First things first, I make sure I have patched up to the latest and greatest kernel of what I’ll now be calling the “old version” of OpenBSD:
# syspatch
I then make sure my firmware is fully upgraded:
# fw_update
Then, just for double-dog-sure’edness (I just made that compound word up on the spot), I reboot:
# reboot
By the way, I always have my laptop set to boot into Windows by default so that if it is “checked” at a border crossing (I always approach security with all of my devices powered down) it boots into a benign and mostly unused install of Windows. I know, it’s a bit “security through obscurity” but what the heck, right?
If this is the first upgrade for the system, I create a directory called /root/upgrade and then within it create subdirectories for the versions where I copy the files.

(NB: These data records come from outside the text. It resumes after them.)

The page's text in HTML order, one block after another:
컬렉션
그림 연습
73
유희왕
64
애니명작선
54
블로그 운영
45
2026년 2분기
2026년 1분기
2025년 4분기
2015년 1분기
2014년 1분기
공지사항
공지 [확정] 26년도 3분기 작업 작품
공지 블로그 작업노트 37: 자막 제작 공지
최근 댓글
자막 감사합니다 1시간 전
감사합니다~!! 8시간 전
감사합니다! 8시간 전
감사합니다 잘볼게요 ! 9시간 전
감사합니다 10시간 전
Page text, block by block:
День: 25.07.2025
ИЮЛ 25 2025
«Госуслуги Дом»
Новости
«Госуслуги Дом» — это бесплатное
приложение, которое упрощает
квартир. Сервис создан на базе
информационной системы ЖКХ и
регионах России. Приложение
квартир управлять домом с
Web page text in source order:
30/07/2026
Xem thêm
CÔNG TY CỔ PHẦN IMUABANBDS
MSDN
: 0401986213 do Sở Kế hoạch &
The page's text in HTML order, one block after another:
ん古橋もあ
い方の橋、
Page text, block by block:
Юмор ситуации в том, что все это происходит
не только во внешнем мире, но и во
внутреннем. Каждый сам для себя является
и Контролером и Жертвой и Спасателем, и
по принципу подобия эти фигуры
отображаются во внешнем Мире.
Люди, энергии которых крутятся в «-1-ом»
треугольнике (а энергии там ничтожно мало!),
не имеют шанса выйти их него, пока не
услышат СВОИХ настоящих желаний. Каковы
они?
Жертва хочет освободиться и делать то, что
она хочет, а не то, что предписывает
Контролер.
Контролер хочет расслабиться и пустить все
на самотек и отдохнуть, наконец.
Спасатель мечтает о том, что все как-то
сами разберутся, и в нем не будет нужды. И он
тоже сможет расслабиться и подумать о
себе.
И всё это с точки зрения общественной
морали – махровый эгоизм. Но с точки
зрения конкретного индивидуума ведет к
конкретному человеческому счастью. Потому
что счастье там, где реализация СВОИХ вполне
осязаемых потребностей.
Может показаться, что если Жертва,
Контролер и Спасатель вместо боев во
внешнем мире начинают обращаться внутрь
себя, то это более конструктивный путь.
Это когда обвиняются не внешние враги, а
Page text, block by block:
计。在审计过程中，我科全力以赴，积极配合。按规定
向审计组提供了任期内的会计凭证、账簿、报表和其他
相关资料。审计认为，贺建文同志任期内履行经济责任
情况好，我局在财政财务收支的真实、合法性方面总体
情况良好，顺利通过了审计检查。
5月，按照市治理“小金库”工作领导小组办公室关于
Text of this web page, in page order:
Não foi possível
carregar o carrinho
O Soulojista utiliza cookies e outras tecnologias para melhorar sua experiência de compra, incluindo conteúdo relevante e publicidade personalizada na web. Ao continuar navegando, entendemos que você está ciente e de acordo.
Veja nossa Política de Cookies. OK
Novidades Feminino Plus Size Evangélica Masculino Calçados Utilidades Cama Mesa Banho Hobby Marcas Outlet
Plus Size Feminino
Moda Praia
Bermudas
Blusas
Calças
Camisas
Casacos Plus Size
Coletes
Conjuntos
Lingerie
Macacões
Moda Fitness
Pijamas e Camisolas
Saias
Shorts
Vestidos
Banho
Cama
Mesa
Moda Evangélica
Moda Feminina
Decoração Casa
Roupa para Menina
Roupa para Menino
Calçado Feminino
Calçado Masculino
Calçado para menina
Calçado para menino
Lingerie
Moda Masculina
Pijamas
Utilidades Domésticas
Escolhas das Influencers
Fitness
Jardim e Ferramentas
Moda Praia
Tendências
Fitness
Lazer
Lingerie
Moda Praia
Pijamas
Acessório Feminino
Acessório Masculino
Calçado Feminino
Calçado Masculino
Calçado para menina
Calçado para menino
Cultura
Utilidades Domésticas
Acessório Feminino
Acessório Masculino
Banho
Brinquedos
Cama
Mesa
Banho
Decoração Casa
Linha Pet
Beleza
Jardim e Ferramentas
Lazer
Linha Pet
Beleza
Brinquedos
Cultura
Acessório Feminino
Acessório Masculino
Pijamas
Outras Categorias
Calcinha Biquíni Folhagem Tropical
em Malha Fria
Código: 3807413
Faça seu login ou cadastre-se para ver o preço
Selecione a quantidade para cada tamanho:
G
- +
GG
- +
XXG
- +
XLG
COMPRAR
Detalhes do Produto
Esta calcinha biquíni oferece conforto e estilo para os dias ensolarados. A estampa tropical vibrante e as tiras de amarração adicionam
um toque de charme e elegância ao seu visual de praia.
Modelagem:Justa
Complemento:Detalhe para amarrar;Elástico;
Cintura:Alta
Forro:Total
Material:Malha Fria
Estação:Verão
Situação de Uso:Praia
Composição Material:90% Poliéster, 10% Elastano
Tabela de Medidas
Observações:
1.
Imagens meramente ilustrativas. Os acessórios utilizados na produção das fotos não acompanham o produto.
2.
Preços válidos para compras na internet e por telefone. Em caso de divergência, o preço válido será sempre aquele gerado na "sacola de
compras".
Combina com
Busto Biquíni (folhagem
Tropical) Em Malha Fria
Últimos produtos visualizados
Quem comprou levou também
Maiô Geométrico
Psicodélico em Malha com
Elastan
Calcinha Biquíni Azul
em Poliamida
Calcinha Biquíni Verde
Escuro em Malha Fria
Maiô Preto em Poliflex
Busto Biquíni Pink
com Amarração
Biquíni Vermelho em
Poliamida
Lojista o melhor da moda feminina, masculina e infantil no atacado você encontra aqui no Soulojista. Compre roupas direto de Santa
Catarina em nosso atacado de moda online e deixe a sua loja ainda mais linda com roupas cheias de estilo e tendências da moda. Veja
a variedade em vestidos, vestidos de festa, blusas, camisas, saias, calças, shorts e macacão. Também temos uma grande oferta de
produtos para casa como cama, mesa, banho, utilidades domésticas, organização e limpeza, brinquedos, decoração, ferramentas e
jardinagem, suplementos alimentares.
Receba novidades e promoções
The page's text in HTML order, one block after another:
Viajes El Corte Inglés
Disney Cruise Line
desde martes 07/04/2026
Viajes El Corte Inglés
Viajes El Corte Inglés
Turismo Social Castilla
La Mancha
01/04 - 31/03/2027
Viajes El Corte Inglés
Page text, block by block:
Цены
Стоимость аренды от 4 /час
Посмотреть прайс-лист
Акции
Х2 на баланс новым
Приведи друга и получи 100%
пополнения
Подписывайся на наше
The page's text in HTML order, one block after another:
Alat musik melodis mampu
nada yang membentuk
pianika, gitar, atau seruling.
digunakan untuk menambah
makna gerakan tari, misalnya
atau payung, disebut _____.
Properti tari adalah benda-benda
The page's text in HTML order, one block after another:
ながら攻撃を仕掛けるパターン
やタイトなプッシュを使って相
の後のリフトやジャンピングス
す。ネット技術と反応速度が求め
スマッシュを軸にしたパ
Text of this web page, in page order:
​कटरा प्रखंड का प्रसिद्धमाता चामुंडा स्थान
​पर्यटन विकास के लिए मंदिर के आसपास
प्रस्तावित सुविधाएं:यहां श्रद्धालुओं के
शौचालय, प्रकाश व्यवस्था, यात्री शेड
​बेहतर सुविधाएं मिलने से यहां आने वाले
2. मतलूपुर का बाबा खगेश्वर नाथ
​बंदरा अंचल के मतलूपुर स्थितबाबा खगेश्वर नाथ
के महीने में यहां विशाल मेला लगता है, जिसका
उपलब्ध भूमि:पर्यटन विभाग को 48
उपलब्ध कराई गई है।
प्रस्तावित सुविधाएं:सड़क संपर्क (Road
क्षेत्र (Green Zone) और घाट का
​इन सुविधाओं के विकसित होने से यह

I generally clean out the old one when I’m setting up a new one just to preserve a little disk space:
# mkdir /root/upgrade
# cd /root/upgrade
# mkdir 6.8
# cd 6.8
I now download all of the install files from the CDN using the built-in ftp client (I used to use wget but why install another port if you don’t need it <grin>):
# ftp https://cdn.openbsd.org/pub/OpenBSD/6.8/amd64/base68.tgz
# ftp https://cdn.openbsd.org/pub/OpenBSD/6.8/amd64/comp68.tgz
# ftp https://cdn.openbsd.org/pub/OpenBSD/6.8/amd64/game68.tgz
# ftp https://cdn.openbsd.org/pub/OpenBSD/6.8/amd64/man68.tgz
# ftp https://cdn.openbsd.org/pub/OpenBSD/6.8/amd64/xbase68.tgz
# ftp https://cdn.openbsd.org/pub/OpenBSD/6.8/amd64/xfont68.tgz
# ftp https://cdn.openbsd.org/pub/OpenBSD/6.8/amd64/xserv68.tgz
# ftp https://cdn.openbsd.org/pub/OpenBSD/6.8/amd64/xshare68.tgz
# ftp https://cdn.openbsd.org/pub/OpenBSD/6.8/amd64/bsd
# ftp https://cdn.openbsd.org/pub/OpenBSD/6.8/amd64/bsd.mp
# ftp https://cdn.openbsd.org/pub/OpenBSD/6.8/amd64/bsd.rd
For those who are extra paranoid like me, I always make sure I have a total of 11 files in this directory. Remember the name of the blog after all… <grin>
Now, you are about TO DO SOMETHING DANGEROUS to your system so don’t blame me if it goes awry. The sequence is very critical because you need to preserve an “old kernel” reboot command and only update the “base” install last. Otherwise you will get in a situation where you have the wrong userland files for the kernel you are running and things will get messy. So, here goes everything in the correct sequence:
# ln -f bsd obsd && cp bsd.mp /nbsd && mv /nbsd /bsd
# cp bsd.rd /
# cp bsd /bsd.sp
# sha256 -h /var/db/kernel.SHA256 /bsd
# cp /sbin/reboot /sbin/oreboot
# tar -C / -zxphf xshare68.tgz
# tar -C / -zxphf xserv68.tgz
# tar -C / -zxphf xfont68.tgz
# tar -C / -zxphf xbase68.tgz
# tar -C / -zxphf man68.tgz
# tar -C / -zxphf game68.tgz
# tar -C / -zxphf comp68.tgz
# tar -C / -zxphf base68.tgz
I then comment out all of my cool stuff in /etc/rc.conf.local and reboot using the old reboot command:
# /sbin/oreboot
You then need to update some other things as root:
# cd /dev
# ./MAKEDEV all
# installboot sd1
# sysmerge
# fw_update
I typically reboot (just to be safe) and then log in as root and update my packages:
# pkg_add -u
Finally, remove the old reboot command:
# rm /sbin/oreboot
Uncomment all of the cool stuff in your /etc/rc.conf.local and reboot. At this point you should be AOK and running the new kernel, userland and packages from the release version!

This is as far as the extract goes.